[Collected data]
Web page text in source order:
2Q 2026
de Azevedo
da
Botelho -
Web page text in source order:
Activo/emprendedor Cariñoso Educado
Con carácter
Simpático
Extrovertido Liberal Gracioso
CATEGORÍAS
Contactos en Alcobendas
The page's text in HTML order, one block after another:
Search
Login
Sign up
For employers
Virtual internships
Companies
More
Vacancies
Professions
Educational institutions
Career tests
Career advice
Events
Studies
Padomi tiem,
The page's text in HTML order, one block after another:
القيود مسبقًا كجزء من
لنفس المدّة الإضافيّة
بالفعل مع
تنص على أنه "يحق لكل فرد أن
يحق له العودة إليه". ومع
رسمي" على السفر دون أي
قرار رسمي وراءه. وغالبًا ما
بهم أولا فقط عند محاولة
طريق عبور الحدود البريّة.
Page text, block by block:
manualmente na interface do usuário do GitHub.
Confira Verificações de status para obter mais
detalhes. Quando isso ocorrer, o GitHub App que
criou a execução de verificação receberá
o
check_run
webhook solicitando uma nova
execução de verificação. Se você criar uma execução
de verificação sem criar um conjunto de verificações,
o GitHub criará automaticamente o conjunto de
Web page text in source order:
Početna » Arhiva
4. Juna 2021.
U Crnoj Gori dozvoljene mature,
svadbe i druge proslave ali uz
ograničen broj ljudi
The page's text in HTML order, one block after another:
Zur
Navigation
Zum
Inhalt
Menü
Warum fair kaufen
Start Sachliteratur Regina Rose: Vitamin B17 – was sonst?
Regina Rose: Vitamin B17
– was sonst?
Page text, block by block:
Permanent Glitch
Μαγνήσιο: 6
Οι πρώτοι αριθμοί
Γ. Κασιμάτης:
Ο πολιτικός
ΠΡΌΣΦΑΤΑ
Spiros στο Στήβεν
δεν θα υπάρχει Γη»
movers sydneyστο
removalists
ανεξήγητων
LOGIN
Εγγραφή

HOW TO COMPLETE THIS TASK =>
Output all of the entries, exactly as they are written.

WRITTEN SOLUTION =>
Web page text in source order:
2Q 2026
de Azevedo
da
Botelho -
Web page text in source order:
Activo/emprendedor Cariñoso Educado
Con carácter
Simpático
Extrovertido Liberal Gracioso
CATEGORÍAS
Contactos en Alcobendas
The page's text in HTML order, one block after another:
Search
Login
Sign up
For employers
Virtual internships
Companies
More
Vacancies
Professions
Educational institutions
Career tests
Career advice
Events
Studies
Padomi tiem,
The page's text in HTML order, one block after another:
القيود مسبقًا كجزء من
لنفس المدّة الإضافيّة
بالفعل مع
تنص على أنه "يحق لكل فرد أن
يحق له العودة إليه". ومع
رسمي" على السفر دون أي
قرار رسمي وراءه. وغالبًا ما
بهم أولا فقط عند محاولة
طريق عبور الحدود البريّة.
Page text, block by block:
manualmente na interface do usuário do GitHub.
Confira Verificações de status para obter mais
detalhes. Quando isso ocorrer, o GitHub App que
criou a execução de verificação receberá
o
check_run
webhook solicitando uma nova
execução de verificação. Se você criar uma execução
de verificação sem criar um conjunto de verificações,
o GitHub criará automaticamente o conjunto de
Web page text in source order:
Početna » Arhiva
4. Juna 2021.
U Crnoj Gori dozvoljene mature,
svadbe i druge proslave ali uz
ograničen broj ljudi
The page's text in HTML order, one block after another:
Zur
Navigation
Zum
Inhalt
Menü
Warum fair kaufen
Start Sachliteratur Regina Rose: Vitamin B17 – was sonst?
Regina Rose: Vitamin B17
– was sonst?
Page text, block by block:
Permanent Glitch
Μαγνήσιο: 6
Οι πρώτοι αριθμοί
Γ. Κασιμάτης:
Ο πολιτικός
ΠΡΌΣΦΑΤΑ
Spiros στο Στήβεν
δεν θα υπάρχει Γη»
movers sydneyστο
removalists
ανεξήγητων
LOGIN
Εγγραφή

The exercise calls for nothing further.